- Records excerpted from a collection
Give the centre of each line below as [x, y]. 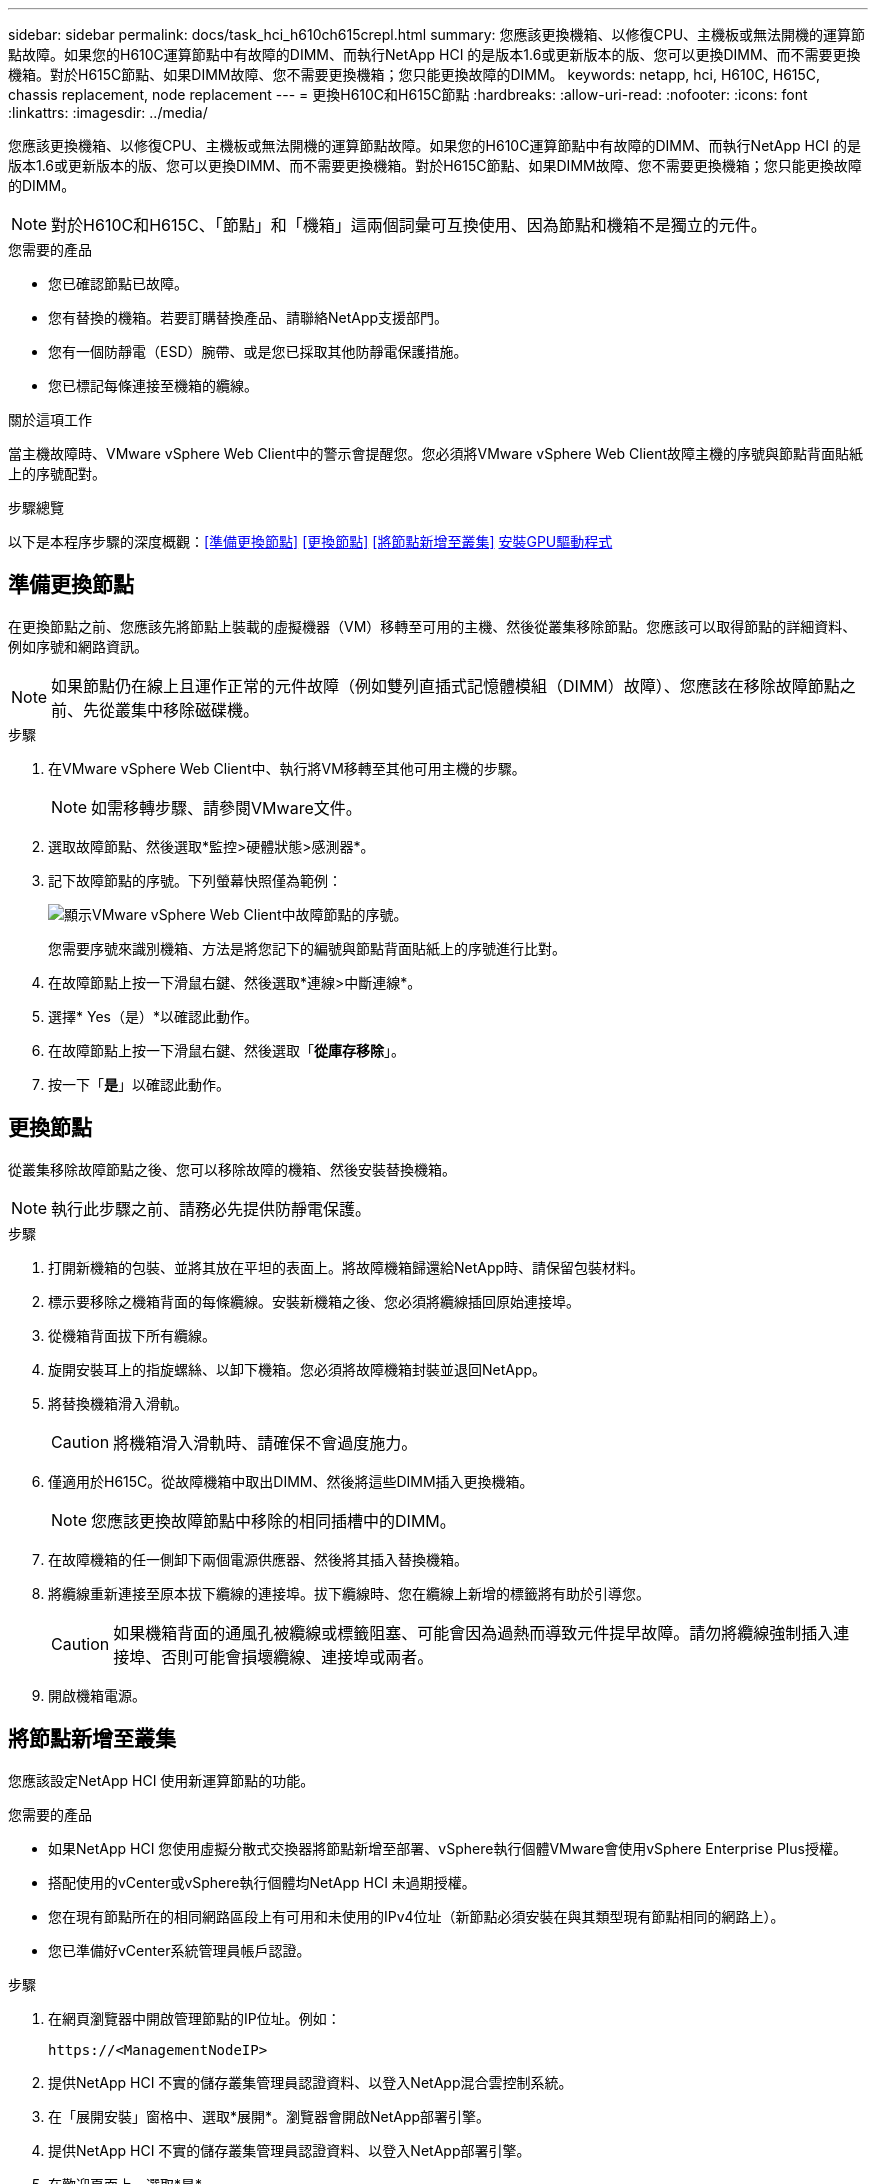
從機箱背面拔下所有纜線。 [132, 1335]
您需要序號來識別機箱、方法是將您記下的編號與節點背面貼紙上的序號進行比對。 [307, 948]
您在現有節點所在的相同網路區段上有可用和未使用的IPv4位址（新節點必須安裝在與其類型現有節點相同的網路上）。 [416, 1916]
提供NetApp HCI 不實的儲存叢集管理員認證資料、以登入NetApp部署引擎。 [289, 2150]
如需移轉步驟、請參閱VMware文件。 [226, 807]
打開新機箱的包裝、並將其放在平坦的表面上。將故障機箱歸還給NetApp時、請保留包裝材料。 [346, 1267]
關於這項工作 [50, 419]
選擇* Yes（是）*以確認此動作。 [153, 1016]
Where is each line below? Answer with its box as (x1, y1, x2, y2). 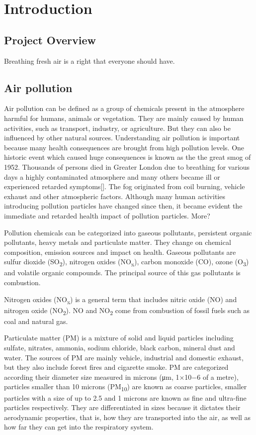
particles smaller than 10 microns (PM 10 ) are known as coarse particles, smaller (4, 381, 247, 393)
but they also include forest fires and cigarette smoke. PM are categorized (4, 362, 229, 372)
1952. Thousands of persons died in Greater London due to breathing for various (4, 161, 250, 172)
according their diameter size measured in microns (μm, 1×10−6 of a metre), (4, 371, 239, 382)
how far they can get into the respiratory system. (4, 422, 154, 432)
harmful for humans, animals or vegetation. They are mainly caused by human (4, 112, 244, 123)
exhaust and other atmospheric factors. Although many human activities (4, 191, 225, 201)
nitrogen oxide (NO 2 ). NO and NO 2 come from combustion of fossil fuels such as (4, 305, 250, 317)
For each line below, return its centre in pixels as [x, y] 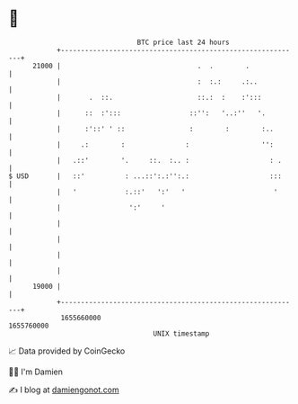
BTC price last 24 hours [183, 42]
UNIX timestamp [181, 333]
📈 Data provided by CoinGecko [67, 351]
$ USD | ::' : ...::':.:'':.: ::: [145, 176]
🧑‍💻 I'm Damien [36, 372]
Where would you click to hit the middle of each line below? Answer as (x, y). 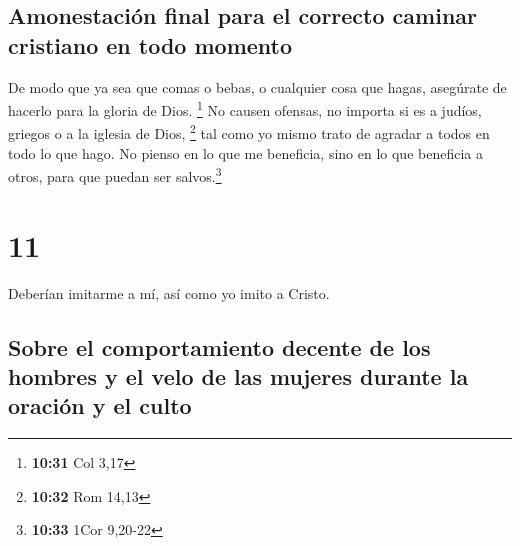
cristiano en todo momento (150, 44)
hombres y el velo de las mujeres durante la (238, 376)
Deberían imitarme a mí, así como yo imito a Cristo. (169, 292)
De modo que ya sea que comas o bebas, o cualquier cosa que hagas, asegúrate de (257, 86)
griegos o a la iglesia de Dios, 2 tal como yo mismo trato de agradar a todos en (249, 132)
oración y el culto (100, 405)
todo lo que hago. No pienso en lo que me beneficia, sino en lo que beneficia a (245, 152)
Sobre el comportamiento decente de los (219, 346)
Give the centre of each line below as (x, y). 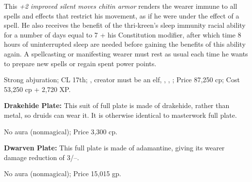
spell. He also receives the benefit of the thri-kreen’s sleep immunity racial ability (125, 25)
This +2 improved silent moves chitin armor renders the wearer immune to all (121, 6)
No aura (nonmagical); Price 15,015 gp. (63, 173)
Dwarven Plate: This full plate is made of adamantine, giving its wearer (114, 148)
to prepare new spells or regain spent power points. (80, 63)
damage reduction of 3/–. (42, 157)
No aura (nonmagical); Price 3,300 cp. (61, 131)
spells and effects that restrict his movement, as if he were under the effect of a (122, 15)
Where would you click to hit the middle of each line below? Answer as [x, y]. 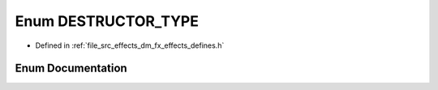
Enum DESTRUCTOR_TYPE [107, 21]
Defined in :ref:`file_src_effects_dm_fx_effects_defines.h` [130, 45]
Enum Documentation [71, 69]
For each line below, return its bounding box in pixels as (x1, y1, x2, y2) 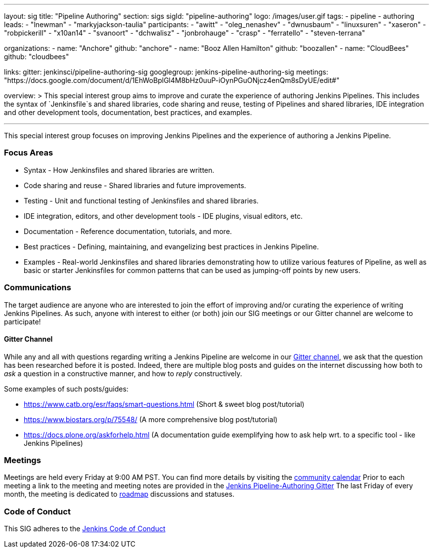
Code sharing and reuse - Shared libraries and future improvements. (24, 181, 246, 190)
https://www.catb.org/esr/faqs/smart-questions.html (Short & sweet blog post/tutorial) (24, 399, 304, 408)
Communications (4, 282, 71, 293)
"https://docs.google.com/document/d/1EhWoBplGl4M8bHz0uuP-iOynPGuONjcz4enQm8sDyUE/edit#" (4, 76, 340, 84)
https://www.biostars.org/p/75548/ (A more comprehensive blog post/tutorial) (24, 415, 278, 424)
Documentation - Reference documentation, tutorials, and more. (24, 227, 232, 236)
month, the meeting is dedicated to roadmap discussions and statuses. (4, 490, 235, 499)
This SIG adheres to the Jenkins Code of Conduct (4, 524, 166, 533)
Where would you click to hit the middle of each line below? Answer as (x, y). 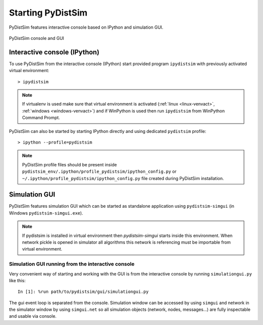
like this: (17, 280)
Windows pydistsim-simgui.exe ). (46, 213)
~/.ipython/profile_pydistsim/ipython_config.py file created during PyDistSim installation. (123, 178)
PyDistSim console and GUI (37, 38)
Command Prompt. (41, 118)
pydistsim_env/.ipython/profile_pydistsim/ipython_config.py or (99, 172)
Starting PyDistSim (48, 13)
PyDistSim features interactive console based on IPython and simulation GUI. (86, 27)
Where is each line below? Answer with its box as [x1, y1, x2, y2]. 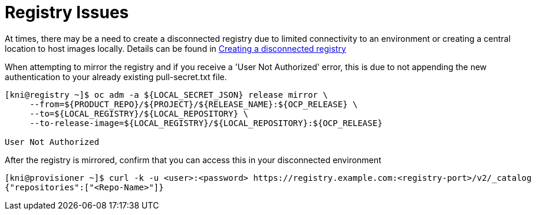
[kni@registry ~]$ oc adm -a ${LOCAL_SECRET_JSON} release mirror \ [5, 90, 328, 100]
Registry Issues [5, 2, 129, 22]
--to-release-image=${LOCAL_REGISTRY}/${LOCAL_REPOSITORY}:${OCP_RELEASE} [29, 118, 383, 128]
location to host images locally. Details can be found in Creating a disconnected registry [5, 43, 346, 54]
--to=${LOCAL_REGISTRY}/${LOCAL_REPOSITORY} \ [29, 108, 249, 118]
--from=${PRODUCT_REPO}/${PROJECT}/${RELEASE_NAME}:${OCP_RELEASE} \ [29, 99, 358, 109]
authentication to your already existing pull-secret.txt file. [5, 71, 227, 82]
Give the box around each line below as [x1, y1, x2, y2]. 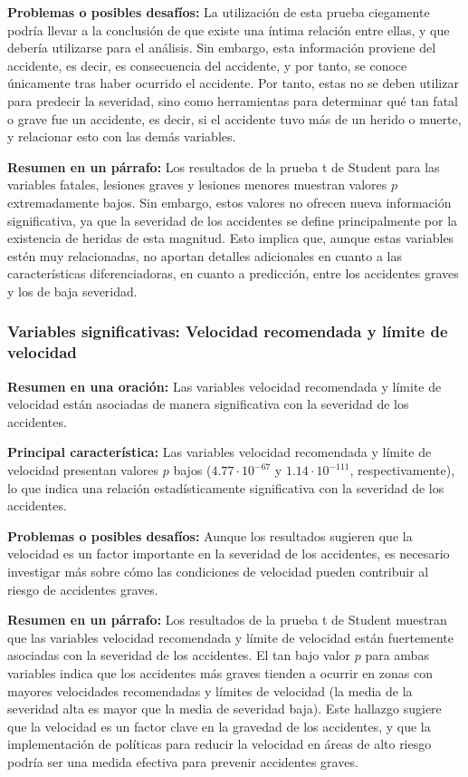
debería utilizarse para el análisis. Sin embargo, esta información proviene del [7, 38, 436, 57]
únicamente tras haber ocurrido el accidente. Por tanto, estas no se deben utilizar [7, 73, 459, 92]
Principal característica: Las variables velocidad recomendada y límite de [7, 442, 432, 461]
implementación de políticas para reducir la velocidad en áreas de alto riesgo [7, 734, 432, 753]
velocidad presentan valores [7, 461, 159, 480]
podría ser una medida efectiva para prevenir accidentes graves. [7, 752, 358, 771]
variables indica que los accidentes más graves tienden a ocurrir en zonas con [7, 663, 433, 682]
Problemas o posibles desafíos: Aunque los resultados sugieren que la [7, 526, 413, 545]
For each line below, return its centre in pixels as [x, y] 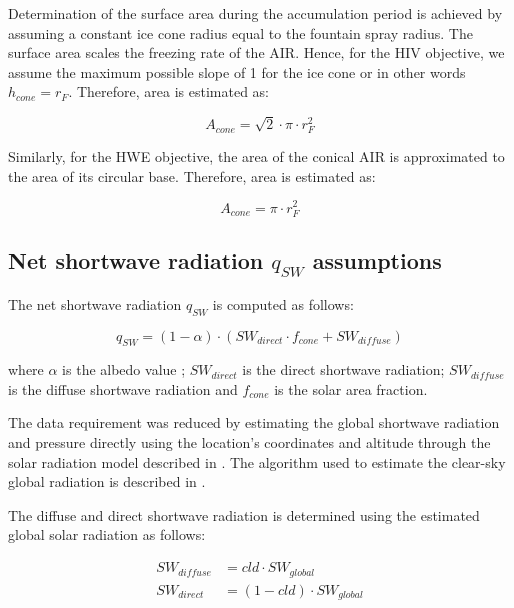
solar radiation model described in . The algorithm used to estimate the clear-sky [257, 461]
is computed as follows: [283, 303]
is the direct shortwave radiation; [343, 369]
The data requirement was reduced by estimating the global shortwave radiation [254, 422]
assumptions [377, 260]
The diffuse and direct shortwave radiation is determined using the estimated [244, 514]
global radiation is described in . [107, 481]
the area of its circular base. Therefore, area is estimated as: [192, 175]
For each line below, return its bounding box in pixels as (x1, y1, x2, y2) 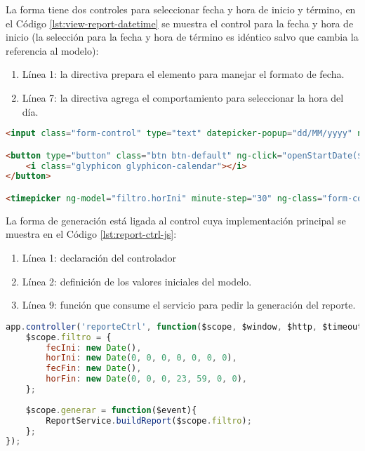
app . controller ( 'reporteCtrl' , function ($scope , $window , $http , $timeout (6, 321, 363, 332)
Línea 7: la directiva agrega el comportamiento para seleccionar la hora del (22, 90, 344, 105)
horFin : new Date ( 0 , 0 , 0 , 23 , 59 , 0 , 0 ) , (46, 374, 247, 384)
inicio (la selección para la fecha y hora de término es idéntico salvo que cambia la (6, 29, 359, 44)
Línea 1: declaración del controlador (22, 250, 177, 265)
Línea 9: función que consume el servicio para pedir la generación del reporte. (22, 297, 356, 312)
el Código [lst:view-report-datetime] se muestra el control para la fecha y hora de (6, 15, 354, 30)
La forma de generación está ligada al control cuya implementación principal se (6, 213, 346, 227)
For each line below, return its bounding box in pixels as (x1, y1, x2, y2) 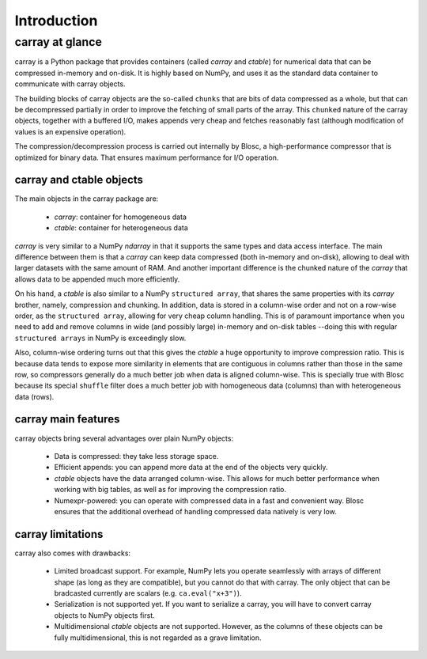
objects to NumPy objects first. (54, 610, 156, 620)
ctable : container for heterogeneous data (54, 223, 189, 233)
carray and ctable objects (14, 173, 144, 187)
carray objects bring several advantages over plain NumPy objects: (14, 434, 233, 443)
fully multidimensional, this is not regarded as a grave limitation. (54, 633, 262, 642)
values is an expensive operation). (14, 127, 127, 136)
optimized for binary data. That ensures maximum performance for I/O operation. (14, 153, 279, 162)
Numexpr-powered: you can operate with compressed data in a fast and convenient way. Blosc (54, 495, 365, 506)
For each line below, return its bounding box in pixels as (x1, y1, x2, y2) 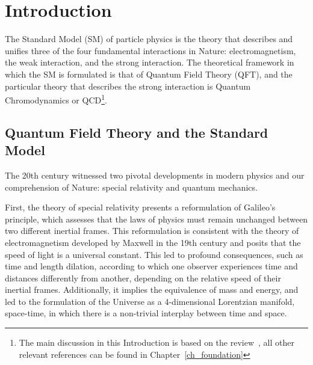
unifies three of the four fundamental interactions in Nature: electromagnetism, (5, 44, 296, 57)
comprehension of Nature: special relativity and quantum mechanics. (5, 180, 258, 193)
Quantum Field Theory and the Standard (5, 123, 268, 141)
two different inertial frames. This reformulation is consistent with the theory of (5, 224, 299, 237)
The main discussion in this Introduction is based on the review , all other (19, 336, 294, 349)
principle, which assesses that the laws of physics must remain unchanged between (5, 212, 308, 225)
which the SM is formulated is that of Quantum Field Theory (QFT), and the (5, 67, 293, 80)
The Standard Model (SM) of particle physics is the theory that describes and (5, 32, 293, 45)
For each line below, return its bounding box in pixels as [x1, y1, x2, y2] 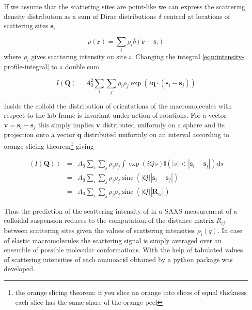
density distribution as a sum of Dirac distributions [4, 11, 157, 21]
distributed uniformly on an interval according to [83, 129, 230, 139]
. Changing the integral [131, 51, 200, 62]
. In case [217, 225, 242, 235]
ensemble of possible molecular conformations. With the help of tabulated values [4, 245, 243, 255]
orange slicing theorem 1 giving [4, 139, 94, 151]
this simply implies [38, 120, 94, 130]
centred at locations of [163, 11, 230, 21]
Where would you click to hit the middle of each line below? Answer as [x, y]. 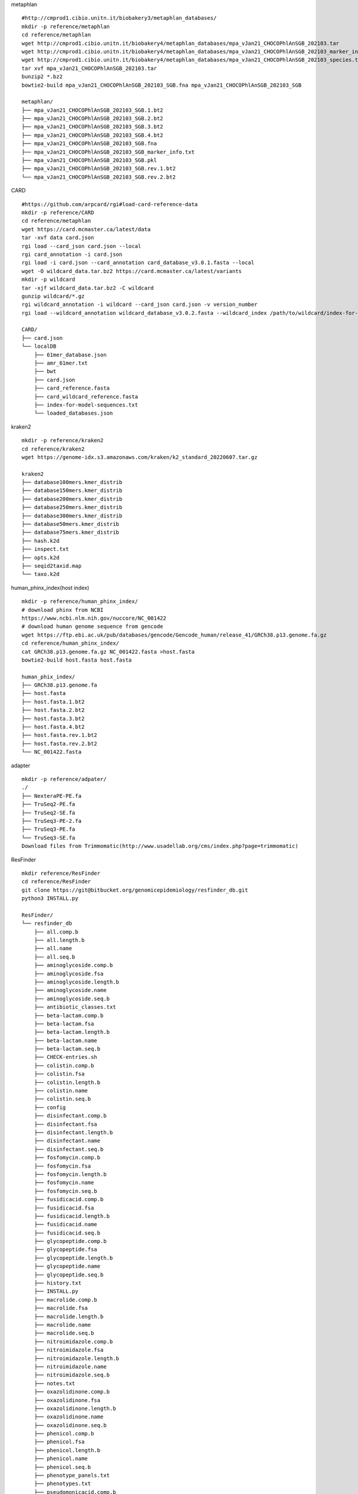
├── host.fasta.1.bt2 [53, 702]
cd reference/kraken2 [53, 449]
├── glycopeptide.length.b [73, 1258]
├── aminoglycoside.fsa [69, 973]
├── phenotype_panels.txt [72, 1475]
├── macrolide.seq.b [64, 1333]
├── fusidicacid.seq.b [67, 1233]
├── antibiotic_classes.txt [75, 1007]

- What is needed
Return the span of lines in the data above that opens at the line with "density distribution as" and closes at the line with "centred at locations of [163, 11, 230, 21]", exactly, ends included, nothing else.

- Result of the exercise
density distribution as a sum of Dirac distributions [4, 11, 157, 21]
distributed uniformly on an interval according to [83, 129, 230, 139]
. Changing the integral [131, 51, 200, 62]
. In case [217, 225, 242, 235]
ensemble of possible molecular conformations. With the help of tabulated values [4, 245, 243, 255]
orange slicing theorem 1 giving [4, 139, 94, 151]
this simply implies [38, 120, 94, 130]
centred at locations of [163, 11, 230, 21]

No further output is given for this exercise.